11-24-2024
The goal here was to replicate the use of fetchngs
that Shelly Wanamaker documented in another notebook entry, with input being the ids.csv
file that she created manually from Roberto’s C. gigas thermotolerance study.
Method
I used Seqera’s fetchngs
pipeline. I noted during the launch steps that it provides a strandedness
value of auto
by default, recalling that a missing strandedness
field had been a detail to overcome in the rnaseq
work that I hope to replicate. I also noted with encouragement that the default sample_mapping_fields
value seemed to match the headings in the samplesheet.csv that Wanamaker’s task produced.
Generated parameters
The following are the parameters generated by the Seqera workflow
{
"custom_config_base": "https://raw.githubusercontent.com/nf-core/configs/master",
"validation-skip-duplicate-check": false,
"sample_mapping_fields": "experiment_accession,run_accession,sample_accession,experiment_alias,run_alias,sample_alias,experiment_title,sample_title,sample_description",
"monochrome-logs": false,
"validation-S3Path-check": false,
"plaintext_email": false,
"nf_core_rnaseq_strandedness": "auto",
"monochrome_logs": false,
"max_cpus": 16,
"custom_config_version": "master",
"max_memory": "128.GB",
"validationFailUnrecognisedParams": false,
"monochromeLogs": false,
"max_time": "240.h",
"validate_params": true,
"validationShowHiddenParams": false,
"validationLenientMode": false,
"version": false,
"outdir": "s3://steveyost-seqera",
"publish_dir_mode": "copy",
"validationS3PathCheck": false,
"input": "https://raw.githubusercontent.com/Resilience-Biomarkers-for-Aquaculture/Cgigas_denovotranscript/refs/heads/main/data/20240925/ids.csv",
"download_method": "ftp",
"help": false,
"validation-fail-unrecognised-params": false,
"validationSkipDuplicateCheck": false,
"validation-show-hidden-params": false,
"validationSchemaIgnoreParams": "",
"validation-lenient-mode": false,
"force_sratools_download": false,
"validation-schema-ignore-params": "",
"skip_fastq_download": false
}
Result
The pipeline run succeeded, producing files in the following output paths in the designated AWS S3 bucket:
samplesheet
:samplesheet.csv
,id_mappings.csv
, andmultiqc_config.yml
.fastq
: 72fastq.gz
files, 2 for each sample, and anmd5
directory with a checksum file for eachfastq.gz
file.metadata
: 36runinfo_ftp.tsv
files, one for each sample.pipeline_info
: several files
Wall time for the run was 7 m 53 s, with 2.0 CPU hours, and $0.056 estimated cost.

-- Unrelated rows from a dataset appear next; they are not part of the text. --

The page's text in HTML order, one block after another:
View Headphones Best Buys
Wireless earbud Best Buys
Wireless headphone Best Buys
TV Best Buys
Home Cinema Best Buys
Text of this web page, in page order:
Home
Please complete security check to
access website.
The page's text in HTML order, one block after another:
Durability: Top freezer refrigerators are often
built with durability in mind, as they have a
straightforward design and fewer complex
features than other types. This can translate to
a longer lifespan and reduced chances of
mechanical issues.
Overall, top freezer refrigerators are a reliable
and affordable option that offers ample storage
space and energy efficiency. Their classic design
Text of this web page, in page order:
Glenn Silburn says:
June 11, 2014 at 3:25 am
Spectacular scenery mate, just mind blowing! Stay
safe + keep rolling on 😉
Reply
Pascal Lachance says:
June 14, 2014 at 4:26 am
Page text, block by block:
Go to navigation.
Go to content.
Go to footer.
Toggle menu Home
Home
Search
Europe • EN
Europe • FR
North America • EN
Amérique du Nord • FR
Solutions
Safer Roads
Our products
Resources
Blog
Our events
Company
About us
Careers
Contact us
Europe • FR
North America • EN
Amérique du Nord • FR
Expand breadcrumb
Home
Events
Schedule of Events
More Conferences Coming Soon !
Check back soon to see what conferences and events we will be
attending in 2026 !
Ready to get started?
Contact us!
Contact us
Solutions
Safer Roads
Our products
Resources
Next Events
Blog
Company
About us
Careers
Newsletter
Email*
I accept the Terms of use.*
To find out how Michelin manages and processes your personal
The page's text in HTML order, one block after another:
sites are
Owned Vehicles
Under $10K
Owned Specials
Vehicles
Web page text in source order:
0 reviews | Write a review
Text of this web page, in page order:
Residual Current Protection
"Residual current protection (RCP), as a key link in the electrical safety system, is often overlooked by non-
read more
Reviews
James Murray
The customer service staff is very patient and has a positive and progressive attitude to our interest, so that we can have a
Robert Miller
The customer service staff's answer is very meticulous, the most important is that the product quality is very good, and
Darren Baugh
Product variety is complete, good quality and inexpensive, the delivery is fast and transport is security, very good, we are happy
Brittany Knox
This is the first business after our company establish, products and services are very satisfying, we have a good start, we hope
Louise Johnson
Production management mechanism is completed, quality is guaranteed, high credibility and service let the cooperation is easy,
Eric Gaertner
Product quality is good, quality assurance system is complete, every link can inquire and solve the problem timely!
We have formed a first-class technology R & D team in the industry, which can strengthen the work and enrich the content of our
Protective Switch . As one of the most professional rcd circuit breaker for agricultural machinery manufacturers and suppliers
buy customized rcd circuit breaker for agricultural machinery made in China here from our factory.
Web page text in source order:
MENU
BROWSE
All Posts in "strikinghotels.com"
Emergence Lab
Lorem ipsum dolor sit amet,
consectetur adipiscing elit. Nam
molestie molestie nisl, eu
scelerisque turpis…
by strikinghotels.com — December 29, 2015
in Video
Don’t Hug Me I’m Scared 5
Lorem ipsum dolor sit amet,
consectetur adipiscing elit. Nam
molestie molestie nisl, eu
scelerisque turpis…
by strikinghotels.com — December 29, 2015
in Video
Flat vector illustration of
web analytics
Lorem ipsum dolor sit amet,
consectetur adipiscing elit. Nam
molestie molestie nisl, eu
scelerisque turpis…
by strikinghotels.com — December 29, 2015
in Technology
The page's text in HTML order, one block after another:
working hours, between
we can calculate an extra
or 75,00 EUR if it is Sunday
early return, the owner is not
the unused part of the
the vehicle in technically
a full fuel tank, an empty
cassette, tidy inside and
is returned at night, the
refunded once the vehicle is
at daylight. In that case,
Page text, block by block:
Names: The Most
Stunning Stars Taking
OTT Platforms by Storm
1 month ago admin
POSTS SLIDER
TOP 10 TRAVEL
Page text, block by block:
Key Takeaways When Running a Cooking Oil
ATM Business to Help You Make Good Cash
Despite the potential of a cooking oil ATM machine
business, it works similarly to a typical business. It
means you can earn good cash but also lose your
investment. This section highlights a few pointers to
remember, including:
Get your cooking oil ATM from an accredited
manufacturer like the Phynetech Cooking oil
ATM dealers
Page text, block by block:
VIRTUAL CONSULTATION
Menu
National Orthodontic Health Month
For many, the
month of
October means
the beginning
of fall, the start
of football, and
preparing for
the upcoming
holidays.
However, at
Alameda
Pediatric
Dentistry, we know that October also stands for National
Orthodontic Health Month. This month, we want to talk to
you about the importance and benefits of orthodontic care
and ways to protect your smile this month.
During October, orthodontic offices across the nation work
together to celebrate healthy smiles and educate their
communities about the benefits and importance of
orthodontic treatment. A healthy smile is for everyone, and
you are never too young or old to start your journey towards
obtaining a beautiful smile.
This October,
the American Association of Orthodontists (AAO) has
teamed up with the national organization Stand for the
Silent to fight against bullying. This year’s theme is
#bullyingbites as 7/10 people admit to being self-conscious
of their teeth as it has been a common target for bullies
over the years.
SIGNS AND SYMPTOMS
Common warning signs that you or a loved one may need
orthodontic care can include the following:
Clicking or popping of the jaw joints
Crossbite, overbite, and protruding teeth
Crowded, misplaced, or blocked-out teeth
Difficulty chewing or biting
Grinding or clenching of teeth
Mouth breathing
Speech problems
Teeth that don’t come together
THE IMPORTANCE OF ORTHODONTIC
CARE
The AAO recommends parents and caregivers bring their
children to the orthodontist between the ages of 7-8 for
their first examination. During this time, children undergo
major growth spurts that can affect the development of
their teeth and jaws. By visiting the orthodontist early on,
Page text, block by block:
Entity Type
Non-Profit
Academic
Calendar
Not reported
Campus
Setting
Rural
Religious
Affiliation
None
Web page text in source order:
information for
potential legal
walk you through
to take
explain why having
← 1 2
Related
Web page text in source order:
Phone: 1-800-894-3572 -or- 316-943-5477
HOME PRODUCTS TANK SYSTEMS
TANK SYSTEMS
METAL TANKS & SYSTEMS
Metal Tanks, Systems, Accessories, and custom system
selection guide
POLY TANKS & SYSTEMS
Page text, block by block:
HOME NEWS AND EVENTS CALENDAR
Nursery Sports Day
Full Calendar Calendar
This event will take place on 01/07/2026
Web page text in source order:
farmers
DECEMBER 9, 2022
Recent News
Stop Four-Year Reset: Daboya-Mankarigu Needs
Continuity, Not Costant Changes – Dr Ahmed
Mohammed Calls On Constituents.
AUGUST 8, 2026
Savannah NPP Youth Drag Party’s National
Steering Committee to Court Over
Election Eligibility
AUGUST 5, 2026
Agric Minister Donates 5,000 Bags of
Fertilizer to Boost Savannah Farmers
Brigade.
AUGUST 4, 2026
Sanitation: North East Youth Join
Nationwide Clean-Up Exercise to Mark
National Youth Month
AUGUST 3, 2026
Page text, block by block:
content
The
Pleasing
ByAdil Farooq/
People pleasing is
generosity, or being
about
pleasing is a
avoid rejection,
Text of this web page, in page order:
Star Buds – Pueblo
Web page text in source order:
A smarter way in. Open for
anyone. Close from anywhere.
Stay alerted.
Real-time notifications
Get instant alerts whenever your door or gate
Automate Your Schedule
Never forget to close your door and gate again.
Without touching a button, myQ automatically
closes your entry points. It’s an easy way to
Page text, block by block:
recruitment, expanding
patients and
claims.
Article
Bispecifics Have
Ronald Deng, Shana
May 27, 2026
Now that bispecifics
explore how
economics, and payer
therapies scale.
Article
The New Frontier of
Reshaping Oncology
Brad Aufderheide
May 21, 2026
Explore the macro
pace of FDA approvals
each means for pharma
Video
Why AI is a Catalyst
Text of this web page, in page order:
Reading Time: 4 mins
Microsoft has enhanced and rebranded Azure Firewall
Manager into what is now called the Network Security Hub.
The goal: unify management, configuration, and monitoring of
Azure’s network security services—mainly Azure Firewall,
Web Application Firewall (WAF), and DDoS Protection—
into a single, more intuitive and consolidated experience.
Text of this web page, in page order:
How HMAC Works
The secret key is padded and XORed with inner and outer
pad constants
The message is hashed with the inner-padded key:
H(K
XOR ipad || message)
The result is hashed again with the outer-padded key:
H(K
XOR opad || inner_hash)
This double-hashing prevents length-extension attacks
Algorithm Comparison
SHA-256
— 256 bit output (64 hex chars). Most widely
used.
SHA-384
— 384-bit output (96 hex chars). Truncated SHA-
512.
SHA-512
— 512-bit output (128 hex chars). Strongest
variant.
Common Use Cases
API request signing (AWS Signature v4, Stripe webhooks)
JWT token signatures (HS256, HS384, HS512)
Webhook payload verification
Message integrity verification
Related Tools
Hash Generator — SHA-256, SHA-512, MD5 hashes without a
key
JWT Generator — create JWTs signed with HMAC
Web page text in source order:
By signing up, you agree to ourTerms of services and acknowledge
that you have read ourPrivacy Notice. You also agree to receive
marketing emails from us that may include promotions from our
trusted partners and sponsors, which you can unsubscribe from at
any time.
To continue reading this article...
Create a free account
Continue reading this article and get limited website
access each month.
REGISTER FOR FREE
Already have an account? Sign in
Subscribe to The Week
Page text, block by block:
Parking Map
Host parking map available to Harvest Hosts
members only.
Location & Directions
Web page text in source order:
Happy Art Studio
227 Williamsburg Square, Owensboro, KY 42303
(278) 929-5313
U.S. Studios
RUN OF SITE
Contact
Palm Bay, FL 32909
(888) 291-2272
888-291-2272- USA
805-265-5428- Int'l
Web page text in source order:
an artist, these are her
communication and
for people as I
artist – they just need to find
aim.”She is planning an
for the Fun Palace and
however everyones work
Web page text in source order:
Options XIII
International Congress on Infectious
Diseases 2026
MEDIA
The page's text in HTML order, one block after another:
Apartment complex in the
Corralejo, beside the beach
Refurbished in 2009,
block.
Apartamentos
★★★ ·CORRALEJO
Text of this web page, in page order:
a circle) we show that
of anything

I noted that during the pipleine run’s NFCORE_FETCHNGS:SRA:SRA_FASTQ_FTP
task, one wget
operation failed, but succeeded upon the automatic retry.
Missing strandedness
column
I noted that the output samplesheet.csv
didn’t have a strandedness
column despite the assurance above, so reading documentation, I saw that the --nf_core_rnaseq_strandedness
parameter applies only when --nf_core_pipeline
parameter’s value is rnaseq
. I believe we do want to produce a sample sheet that can be used as direct input to rnaseq
, so I ran the pipleine again, this time also with --nf_core_pipeline rnaseq
. (I previously had not set a value in the nf_core_pipeline
pulldown on the Launch Run parameters
page.) This time I used the skip_fastq_download
option since we only need a new sample sheet output this time. This succeeded, overwriting the files in the S3 samplesheet
path, and the samplesheet.csv
file now has a strandedness
column with all values set to auto
. Wall time was 4 m 43 s, with 0.1 CPU hours, and $0.002 estimated cost.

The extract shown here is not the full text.